Tyler Vuong


pdf bib
AdaBERT-CTC: Leveraging BERT-CTC for Text-Only Domain Adaptation in ASR
Tyler Vuong | Karel Mundnich | Dhanush Bekal | Veera Elluru | Srikanth Ronanki | Sravan Bodapati
Proceedings of the 2023 Conference on Empirical Methods in Natural Language Processing: Industry Track

End-to-end (E2E) automatic speech recognition (ASR) models are becoming increasingly popular in commercial applications, such as virtual assistants, closed captioning, and dictation systems. The accuracy of the ASR is crucial to their success.
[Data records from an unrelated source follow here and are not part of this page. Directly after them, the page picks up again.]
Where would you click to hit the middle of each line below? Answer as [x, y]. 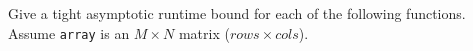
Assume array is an [69, 32]
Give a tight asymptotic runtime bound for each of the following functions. [237, 13]
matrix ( [204, 32]
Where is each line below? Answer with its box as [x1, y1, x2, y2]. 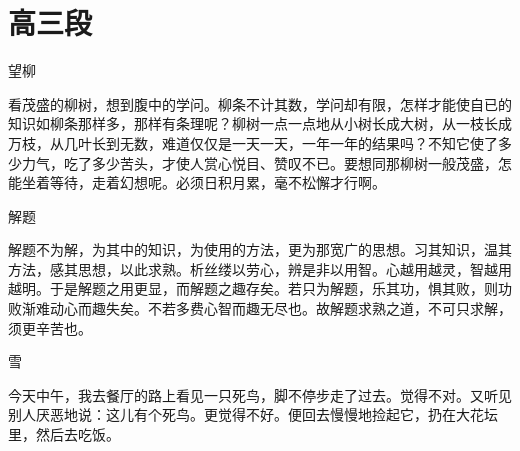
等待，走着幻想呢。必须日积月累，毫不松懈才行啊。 [49, 172, 386, 193]
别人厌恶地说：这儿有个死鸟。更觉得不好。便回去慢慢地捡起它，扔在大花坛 [8, 404, 498, 425]
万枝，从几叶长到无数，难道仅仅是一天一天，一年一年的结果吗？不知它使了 [8, 132, 498, 153]
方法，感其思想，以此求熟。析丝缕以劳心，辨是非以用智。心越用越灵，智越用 [8, 258, 512, 279]
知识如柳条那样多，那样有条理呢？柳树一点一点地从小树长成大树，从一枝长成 [8, 113, 512, 134]
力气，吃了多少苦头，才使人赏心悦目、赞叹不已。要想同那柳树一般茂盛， [21, 152, 498, 173]
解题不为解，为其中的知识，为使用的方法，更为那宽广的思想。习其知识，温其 [8, 239, 512, 260]
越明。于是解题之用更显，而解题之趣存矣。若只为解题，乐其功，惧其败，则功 [8, 278, 512, 299]

However, E2E models still struggle to recognize out-of-domain words such as proper nouns and domain-specific terms. In this paper we introduce AdaBERT-CTC, a domain adaptation technique that relies solely on textual data. Our method allows for text-only adaptation by fine-tuning a pre-trained self-supervised text encoder model. Additionally, we show that our method can be made parameter-efficient by adding bottleneck adapters to the pre-trained model. This allows for adaptation with less than a 5% increase in parameters and minimal computational overhead during inference. We demonstrate that our approach outperforms the base BERT-CTC model by up to 14% relative word error rate improvement on several out-of-domain, publicly available datasets.